Since CONI, the Italian Olympic Committee, handed the Spanish rider a two year ban for alleged blood doping in the Operacion Puerto affair, the talented Valverde has been riding on borrowed time. If and when the CAS renders its own decision on whether to uphold that ban, Valverde could easily find his career on hold for two years and his recent results wiped off the books–including a potential Vuelta victory.

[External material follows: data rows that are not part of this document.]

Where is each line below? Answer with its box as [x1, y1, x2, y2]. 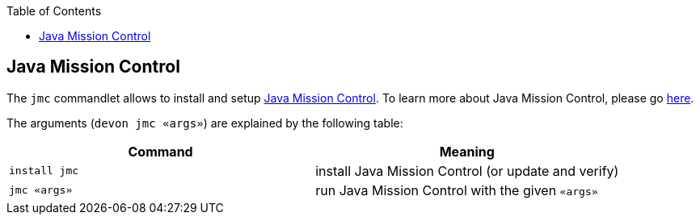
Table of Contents [6, 4, 102, 18]
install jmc [9, 165, 79, 177]
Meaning [439, 143, 495, 160]
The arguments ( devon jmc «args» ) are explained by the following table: [6, 115, 403, 130]
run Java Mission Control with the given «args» [315, 181, 598, 198]
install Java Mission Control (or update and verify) [315, 162, 619, 179]

Then again, maybe not. When it comes to drug enforcement in professional cycling, time is elastic and the wheels of justice turn at glacial speed. Operacion Puerto was over three years ago and since that time Valverde has won more than twenty major races including classics Liege-Bastogne-Liege, Fleche Wallonne, Dauphine Libere, San Sebastian and stages in the Vuelta and Tour de France. All while under a thick cloud of suspicion and embarrassment that won’t go away. Meanwhile the legal delays, squabbles and infighting would astonish anyone outside the world of cycling. And sicken those with a much closer view.

The Spanish cycling federation (RFEC) has chosen nationalism over integrity and disputes the findings and jurisdiction of the Italian commission. This despite DNA evidence linking Valverde to blood bags seized in Operacion Puerto.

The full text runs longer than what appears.